## Required work
A precise repetition of every line below is the required answer.

## Data to process
BEGIN
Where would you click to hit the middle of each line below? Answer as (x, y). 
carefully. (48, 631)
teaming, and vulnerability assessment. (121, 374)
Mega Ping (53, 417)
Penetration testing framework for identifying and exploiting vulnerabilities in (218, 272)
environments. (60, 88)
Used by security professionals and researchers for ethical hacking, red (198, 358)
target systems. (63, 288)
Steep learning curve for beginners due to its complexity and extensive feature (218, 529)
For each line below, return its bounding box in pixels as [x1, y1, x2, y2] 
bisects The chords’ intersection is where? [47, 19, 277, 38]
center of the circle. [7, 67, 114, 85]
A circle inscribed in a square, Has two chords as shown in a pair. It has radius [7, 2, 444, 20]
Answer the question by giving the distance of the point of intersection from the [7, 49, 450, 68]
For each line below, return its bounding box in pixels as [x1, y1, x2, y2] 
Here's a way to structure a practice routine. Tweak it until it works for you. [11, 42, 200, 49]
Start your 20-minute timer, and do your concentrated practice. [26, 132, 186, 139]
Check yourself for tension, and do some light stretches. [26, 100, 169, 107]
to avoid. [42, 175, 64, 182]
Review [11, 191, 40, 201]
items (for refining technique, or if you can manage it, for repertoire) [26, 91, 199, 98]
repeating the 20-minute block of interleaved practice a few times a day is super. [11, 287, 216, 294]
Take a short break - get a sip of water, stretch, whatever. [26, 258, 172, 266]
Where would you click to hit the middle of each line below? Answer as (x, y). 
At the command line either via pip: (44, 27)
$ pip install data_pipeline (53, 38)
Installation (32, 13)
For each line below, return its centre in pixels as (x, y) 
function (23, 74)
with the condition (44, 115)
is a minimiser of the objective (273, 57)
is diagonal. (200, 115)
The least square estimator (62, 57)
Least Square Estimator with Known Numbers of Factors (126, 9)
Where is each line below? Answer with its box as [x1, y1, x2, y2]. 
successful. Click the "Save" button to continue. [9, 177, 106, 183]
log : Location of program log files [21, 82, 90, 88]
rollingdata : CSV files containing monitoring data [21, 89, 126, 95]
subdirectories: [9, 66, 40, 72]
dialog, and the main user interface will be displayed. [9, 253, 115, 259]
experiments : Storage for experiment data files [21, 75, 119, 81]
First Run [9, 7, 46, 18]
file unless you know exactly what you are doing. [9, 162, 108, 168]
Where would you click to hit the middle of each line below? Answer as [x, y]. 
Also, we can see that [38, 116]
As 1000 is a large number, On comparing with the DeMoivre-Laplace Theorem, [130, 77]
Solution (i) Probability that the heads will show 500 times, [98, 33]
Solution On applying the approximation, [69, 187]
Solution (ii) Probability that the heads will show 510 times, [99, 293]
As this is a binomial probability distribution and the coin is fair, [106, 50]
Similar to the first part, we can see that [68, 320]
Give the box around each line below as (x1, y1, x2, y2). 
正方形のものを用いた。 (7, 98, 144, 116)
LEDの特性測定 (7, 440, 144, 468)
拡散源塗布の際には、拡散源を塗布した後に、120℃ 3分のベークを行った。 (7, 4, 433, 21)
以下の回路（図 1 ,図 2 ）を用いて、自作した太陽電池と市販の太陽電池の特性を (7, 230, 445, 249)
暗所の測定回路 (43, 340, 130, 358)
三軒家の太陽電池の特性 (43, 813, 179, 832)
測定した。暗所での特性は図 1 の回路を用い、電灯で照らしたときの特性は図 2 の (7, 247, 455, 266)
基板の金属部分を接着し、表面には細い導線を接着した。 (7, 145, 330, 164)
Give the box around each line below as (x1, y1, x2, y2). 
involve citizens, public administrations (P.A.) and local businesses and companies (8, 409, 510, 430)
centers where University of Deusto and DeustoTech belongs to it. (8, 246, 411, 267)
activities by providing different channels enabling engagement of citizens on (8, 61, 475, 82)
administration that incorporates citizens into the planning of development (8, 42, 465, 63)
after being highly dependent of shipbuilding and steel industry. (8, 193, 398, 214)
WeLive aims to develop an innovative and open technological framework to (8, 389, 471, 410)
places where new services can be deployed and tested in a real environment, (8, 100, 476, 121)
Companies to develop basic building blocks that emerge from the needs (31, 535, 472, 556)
END
## Reply to the exercise
Where would you click to hit the middle of each line below? Answer as (x, y). 
carefully. (48, 631)
teaming, and vulnerability assessment. (121, 374)
Mega Ping (53, 417)
Penetration testing framework for identifying and exploiting vulnerabilities in (218, 272)
environments. (60, 88)
Used by security professionals and researchers for ethical hacking, red (198, 358)
target systems. (63, 288)
Steep learning curve for beginners due to its complexity and extensive feature (218, 529)
For each line below, return its bounding box in pixels as [x1, y1, x2, y2] 
bisects The chords’ intersection is where? [47, 19, 277, 38]
center of the circle. [7, 67, 114, 85]
A circle inscribed in a square, Has two chords as shown in a pair. It has radius [7, 2, 444, 20]
Answer the question by giving the distance of the point of intersection from the [7, 49, 450, 68]
For each line below, return its bounding box in pixels as [x1, y1, x2, y2] 
Here's a way to structure a practice routine. Tweak it until it works for you. [11, 42, 200, 49]
Start your 20-minute timer, and do your concentrated practice. [26, 132, 186, 139]
Check yourself for tension, and do some light stretches. [26, 100, 169, 107]
to avoid. [42, 175, 64, 182]
Review [11, 191, 40, 201]
items (for refining technique, or if you can manage it, for repertoire) [26, 91, 199, 98]
repeating the 20-minute block of interleaved practice a few times a day is super. [11, 287, 216, 294]
Take a short break - get a sip of water, stretch, whatever. [26, 258, 172, 266]
Where would you click to hit the middle of each line below? Answer as (x, y). 
At the command line either via pip: (44, 27)
$ pip install data_pipeline (53, 38)
Installation (32, 13)
For each line below, return its centre in pixels as (x, y) 
function (23, 74)
with the condition (44, 115)
is a minimiser of the objective (273, 57)
is diagonal. (200, 115)
The least square estimator (62, 57)
Least Square Estimator with Known Numbers of Factors (126, 9)
Where is each line below? Answer with its box as [x1, y1, x2, y2]. 
successful. Click the "Save" button to continue. [9, 177, 106, 183]
log : Location of program log files [21, 82, 90, 88]
rollingdata : CSV files containing monitoring data [21, 89, 126, 95]
subdirectories: [9, 66, 40, 72]
dialog, and the main user interface will be displayed. [9, 253, 115, 259]
experiments : Storage for experiment data files [21, 75, 119, 81]
First Run [9, 7, 46, 18]
file unless you know exactly what you are doing. [9, 162, 108, 168]
Where would you click to hit the middle of each line below? Answer as [x, y]. 
Also, we can see that [38, 116]
As 1000 is a large number, On comparing with the DeMoivre-Laplace Theorem, [130, 77]
Solution (i) Probability that the heads will show 500 times, [98, 33]
Solution On applying the approximation, [69, 187]
Solution (ii) Probability that the heads will show 510 times, [99, 293]
As this is a binomial probability distribution and the coin is fair, [106, 50]
Similar to the first part, we can see that [68, 320]
Give the box around each line below as (x1, y1, x2, y2). 
正方形のものを用いた。 (7, 98, 144, 116)
LEDの特性測定 (7, 440, 144, 468)
拡散源塗布の際には、拡散源を塗布した後に、120℃ 3分のベークを行った。 (7, 4, 433, 21)
以下の回路（図 1 ,図 2 ）を用いて、自作した太陽電池と市販の太陽電池の特性を (7, 230, 445, 249)
暗所の測定回路 (43, 340, 130, 358)
三軒家の太陽電池の特性 (43, 813, 179, 832)
測定した。暗所での特性は図 1 の回路を用い、電灯で照らしたときの特性は図 2 の (7, 247, 455, 266)
基板の金属部分を接着し、表面には細い導線を接着した。 (7, 145, 330, 164)
Give the box around each line below as (x1, y1, x2, y2). 
involve citizens, public administrations (P.A.) and local businesses and companies (8, 409, 510, 430)
centers where University of Deusto and DeustoTech belongs to it. (8, 246, 411, 267)
activities by providing different channels enabling engagement of citizens on (8, 61, 475, 82)
administration that incorporates citizens into the planning of development (8, 42, 465, 63)
after being highly dependent of shipbuilding and steel industry. (8, 193, 398, 214)
WeLive aims to develop an innovative and open technological framework to (8, 389, 471, 410)
places where new services can be deployed and tested in a real environment, (8, 100, 476, 121)
Companies to develop basic building blocks that emerge from the needs (31, 535, 472, 556)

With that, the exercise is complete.